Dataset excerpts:
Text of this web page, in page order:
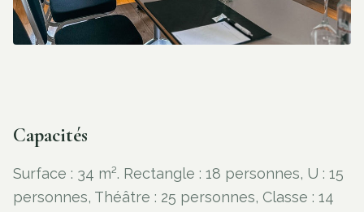
Capacités
Surface : 34 m². Rectangle : 18 personnes, U : 15
personnes, Théâtre : 25 personnes, Classe : 14
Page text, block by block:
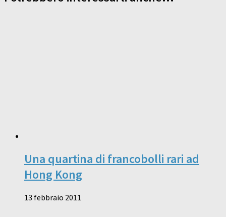
Una quartina di francobolli rari ad
Hong Kong
13 febbraio 2011
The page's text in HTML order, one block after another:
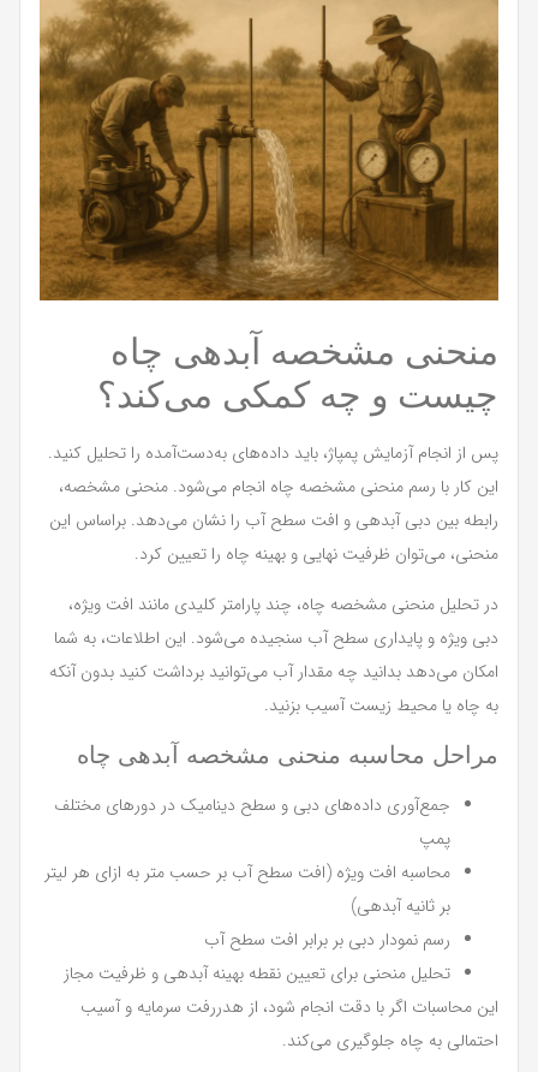
منحنی مشخصه آبدهی چاه
چیست و چه کمکی می‌کند؟
پس از انجام آزمایش پمپاژ، باید داده‌های به‌دست‌آمده را تحلیل کنید.
این کار با رسم منحنی مشخصه چاه انجام می‌شود. منحنی مشخصه،
رابطه بین دبی آبدهی و افت سطح آب را نشان می‌دهد. براساس این
منحنی، می‌توان ظرفیت نهایی و بهینه چاه را تعیین کرد.
در تحلیل منحنی مشخصه چاه، چند پارامتر کلیدی مانند افت ویژه،
دبی ویژه و پایداری سطح آب سنجیده می‌شود. این اطلاعات، به شما
امکان می‌دهد بدانید چه مقدار آب می‌توانید برداشت کنید بدون آنکه
به چاه یا محیط زیست آسیب بزنید.
مراحل محاسبه منحنی مشخصه آبدهی چاه
جمع‌آوری داده‌های دبی و سطح دینامیک در دورهای مختلف
پمپ
محاسبه افت ویژه (افت سطح آب بر حسب متر به ازای هر لیتر
بر ثانیه آبدهی)
رسم نمودار دبی بر برابر افت سطح آب
تحلیل منحنی برای تعیین نقطه بهینه آبدهی و ظرفیت مجاز
این محاسبات اگر با دقت انجام شود، از هدررفت سرمایه و آسیب
احتمالی به چاه جلوگیری می‌کند.

## REQUIRED WORK
Give again, please, precisely the lines that begin the records and run through the line with "13 febbraio 2011" in it, keeping both end lines and dropping any pictures.

## EXERCISE ANSWER
Text of this web page, in page order:
Capacités
Surface : 34 m². Rectangle : 18 personnes, U : 15
personnes, Théâtre : 25 personnes, Classe : 14
Page text, block by block:
Una quartina di francobolli rari ad
Hong Kong
13 febbraio 2011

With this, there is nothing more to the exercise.